Falling In Love with Life

What does it take to fall in love with being alive?  Being willing to see the end of what you love.  – Stephen Jenkinson

 

I have spent most of my time on this earth taking life for granted.  I expect things to continue on; at least the things that I love and that are important to me.  Even though there are constant reminders, I forget about the fragility of life and that all of this is temporary.

I don’t think it is necessary to continually dwell on impermanence; that would probably keep me in a heightened state of anxiety or depression.  However,it seems that being out of touch with this reality has a tendency to put me to sleep.

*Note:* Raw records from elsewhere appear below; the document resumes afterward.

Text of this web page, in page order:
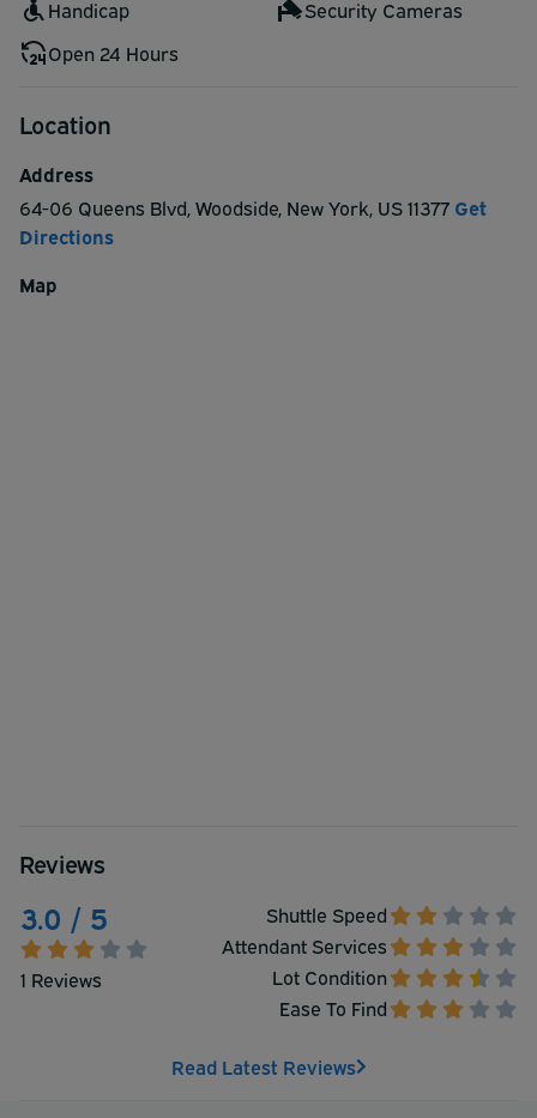
Handicap
Security Cameras
Open 24 Hours
Location
Address
64-06 Queens Blvd,Woodside, New York, US11377 Get
Directions
Map
Reviews
3.0 / 5
1 Reviews
Shuttle Speed
Attendant Services
Lot Condition
Ease To Find
Read Latest Reviews
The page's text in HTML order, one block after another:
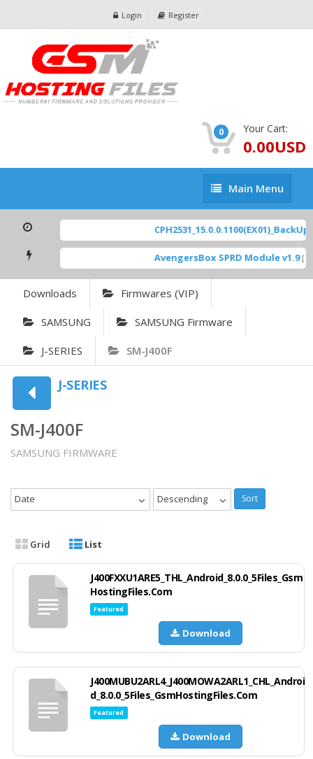
Login Register
0 Your Cart:
0.00USD
Main
Menu
Main Menu
AvengersBox SPRD Module v1.9 [
Downloads Firmwares (VIP)
SAMSUNG SAMSUNG Firmware
J-SERIES SM-J400F
J-SERIES
SM-J400F
SAMSUNG FIRMWARE
Date Descending Sort
Grid List
J400FXXU1ARE5_THL_Android_8.0.0_5Files_Gsm
HostingFiles.Com
Featured
Download
J400MUBU2ARL4_J400MOWA2ARL1_CHL_Androi
d_8.0.0_5Files_GsmHostingFiles.Com
Featured
Download
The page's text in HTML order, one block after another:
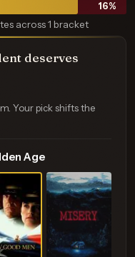
16%
across 1 bracket
deserves
Your pick shifts the
Age
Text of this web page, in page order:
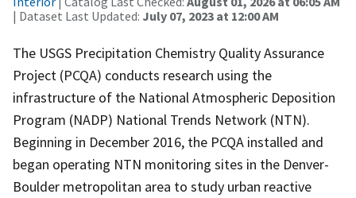
| Dataset Last Updated: July 07, 2023 at 12:00 AM
The USGS Precipitation Chemistry Quality Assurance
Project (PCQA) conducts research using the
infrastructure of the National Atmospheric Deposition
Program (NADP) National Trends Network (NTN).
Beginning in December 2016, the PCQA installed and
began operating NTN monitoring sites in the Denver-
Boulder metropolitan area to study urban reactive
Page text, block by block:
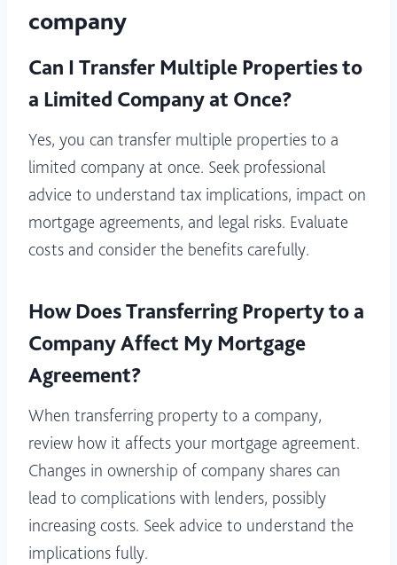
company
Can I Transfer Multiple Properties to
a Limited Company at Once?
Yes, you can transfer multiple properties to a
limited company at once. Seek professional
advice to understand tax implications, impact on
mortgage agreements, and legal risks. Evaluate
costs and consider the benefits carefully.
How Does Transferring Property to a
Company Affect My Mortgage
Agreement?
When transferring property to a company,
review how it affects your mortgage agreement.
Changes in ownership of company shares can
lead to complications with lenders, possibly
increasing costs. Seek advice to understand the
implications fully.
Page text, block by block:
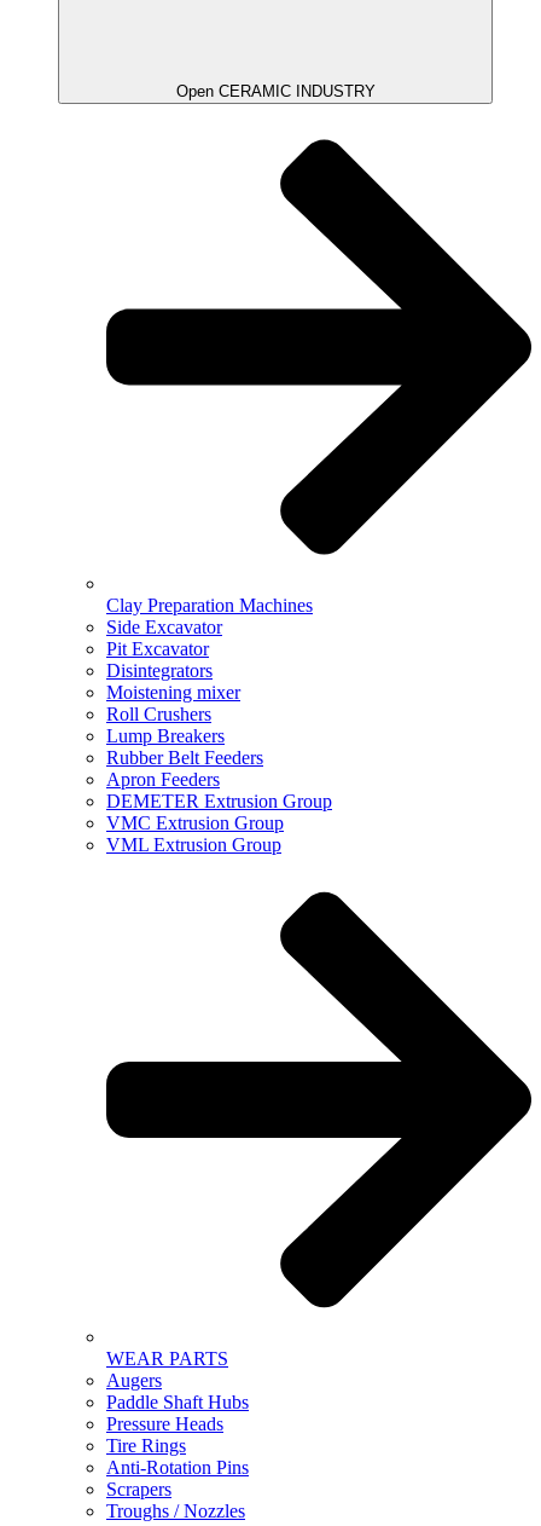
Open CERAMIC INDUSTRY
Clay Preparation Machines
Side Excavator
Pit Excavator
Disintegrators
Moistening mixer
Roll Crushers
Lump Breakers
Rubber Belt Feeders
Apron Feeders
DEMETER Extrusion Group
VMC Extrusion Group
VML Extrusion Group
WEAR PARTS
Augers
Paddle Shaft Hubs
Pressure Heads
Tire Rings
Anti-Rotation Pins
Scrapers
Troughs / Nozzles
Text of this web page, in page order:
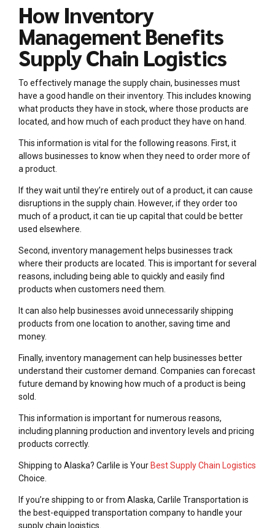
How Inventory
Management Benefits
Supply Chain Logistics
To effectively manage the supply chain, businesses must
have a good handle on their inventory. This includes knowing
what products they have in stock, where those products are
located, and how much of each product they have on hand.
This information is vital for the following reasons. First, it
allows businesses to know when they need to order more of
a product.
If they wait until they’re entirely out of a product, it can cause
disruptions in the supply chain. However, if they order too
much of a product, it can tie up capital that could be better
used elsewhere.
Second, inventory management helps businesses track
where their products are located. This is important for several
reasons, including being able to quickly and easily find
products when customers need them.
It can also help businesses avoid unnecessarily shipping
products from one location to another, saving time and
money.
Finally, inventory management can help businesses better
understand their customer demand. Companies can forecast
future demand by knowing how much of a product is being
sold.
This information is important for numerous reasons,
including planning production and inventory levels and pricing
products correctly.
Shipping to Alaska? Carlile is Your Best Supply Chain Logistics
Choice.
If you’re shipping to or from Alaska, Carlile Transportation is
the best-equipped transportation company to handle your
supply chain logistics.
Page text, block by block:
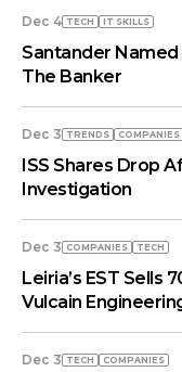
Dec 4 TECH IT SKILLS
Santander Named
The Banker
Dec 3 TRENDS COMPANIES
ISS Shares Drop
Investigation
Dec 3 COMPANIES TECH
Leiria’s EST Sells
Vulcain
Dec 3 TECH COMPANIES
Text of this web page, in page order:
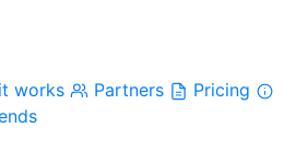
works Partners
Pricing
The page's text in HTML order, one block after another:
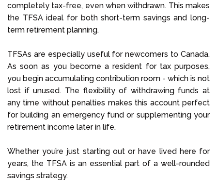
completely tax-free, even when withdrawn. This makes
the TFSA ideal for both short-term savings and long-
term retirement planning.
TFSAs are especially useful for newcomers to Canada.
As soon as you become a resident for tax purposes,
you begin accumulating contribution room - which is not
lost if unused. The flexibility of withdrawing funds at
any time without penalties makes this account perfect
for building an emergency fund or supplementing your
retirement income later in life.
Whether you’re just starting out or have lived here for
years, the TFSA is an essential part of a well-rounded
savings strategy.
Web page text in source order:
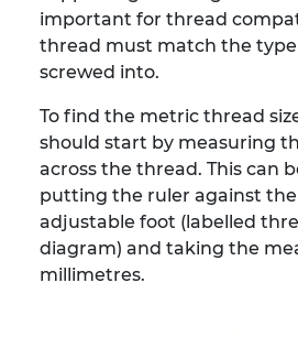
important for thread
thread must match the
screwed into.
To find the metric thread
should start by measuring
across the thread. This can
putting the ruler against
adjustable foot (labelled
diagram) and taking the
millimetres.

I had a recent ‘brush with death’.  It was an infection that could have been fatal but for the intervention of modern medicine.  Throughout the healing process I developed a deep sense of gratitude.  At first I was grateful to those who helped me heal but the gratitude slowly expanded.  First to my wife and the rich deep life that we share; on to friends and family; and outward still to the very fact of being alive, to having this life.   I did indeed “fall in love with being alive”.

And still a few months later, i forget to remember how grateful I am.  I pause as I write this to look out the window at how the sun is illuminating the leaves of the forest; the play of light and shadow, the warm late summer air, the birds signalling. When I pause to remember, my heart fills with love all over again.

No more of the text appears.